Около 1549 года было написано сочинение под заглавием: «Челобитня, государю царю Ивану Васильевичу» некоего Ивашки Пересветова. Обращаясь к царю Ивану, автор этого труда указывает, что он собрал свой труд «изо многих королевств», которым «дивились и хвалили и славили мудрые философы греческие и дохтуры латинские», и «подобает царю эти речи златом расписати и при себе держать и после себя иному государю оставить».

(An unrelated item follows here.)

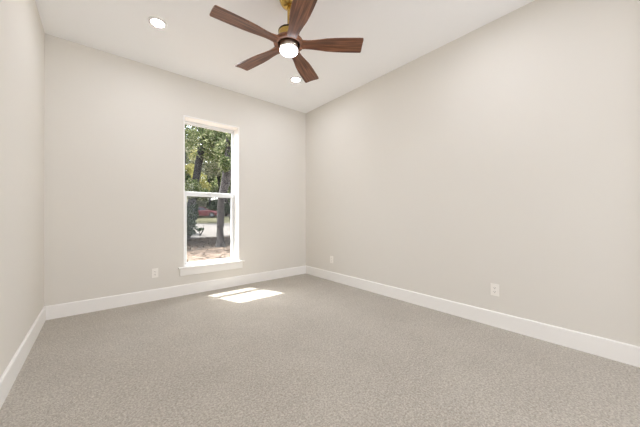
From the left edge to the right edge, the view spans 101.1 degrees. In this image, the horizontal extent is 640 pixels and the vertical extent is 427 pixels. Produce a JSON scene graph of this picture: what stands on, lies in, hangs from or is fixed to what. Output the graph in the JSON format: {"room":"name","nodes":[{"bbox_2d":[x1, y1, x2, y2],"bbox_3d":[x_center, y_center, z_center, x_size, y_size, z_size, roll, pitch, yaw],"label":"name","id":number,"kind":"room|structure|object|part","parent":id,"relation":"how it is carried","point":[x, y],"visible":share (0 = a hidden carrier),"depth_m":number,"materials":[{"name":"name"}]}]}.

Основная мысль сочинения та, что царь должен быть грозен и самоуправлив и мудр без воспрашиванья чьих-либо советов, а на Руси вельможи, завладев царством, не дают бедным и беспомощным управы на сильных. Слабому человеку невозможно ни в городе жить, ни от города хоть на версту отъехать. Поэтому многие, чтоб избавиться от бед, отдаются во двор к вельможам. А Бог порабощать друг друга не велел: Бог сотворил человека самовластным и повелел ему быть «самому себе владыкой, а не рабом»… Такой сильный государь, как царь русский, должен со всего своего царства доходы брать прямо на себя, в казну, а из казны платить военным и гражданским чиновникам жалованье, чем им можно прожить «с людьми и с конями с году на год». За заслуги надо вознаграждать, к себе приближать, «жалобы позлащать» и тем сердца утешать, тогда и 20 000 воинов будут сильнее 100 000 теперешних, тогда и вельможи перестанут «неправедным собиранием богатеть, да родами считаться, да местами местничаться и тем царево воинство ослаблять». С воинством в руках царь сможет «вельмож своих всячески искушать и боярами своими тешиться, как младенцами: вельможи начнут его бояться и ни с какими злохитростями не дерзнут к нему приблизиться». Можно себе представить, как близки становились душе царя Ивана такие речи по мере роста его озлобления на бояр.

Царь Иван карал жестокой казнью всякое проявление боярско-княжеской самостоятельности – было ли это неосторожное заявление о своем высоком роде или отказ надеть маску по приказанию царя. Все бояре-княжата были обязаны дать клятвенную запись каждый за себя и друг за друга в том, что никто из них не отъедет из Москвы в чужую землю. За каждый такой отъезд, если бы он все-таки случился, обязанные записью бояре должны были вносить крупные суммы в царскую казну и отвечать перед царем, почему не доглядели за своим бежавшим свойственником.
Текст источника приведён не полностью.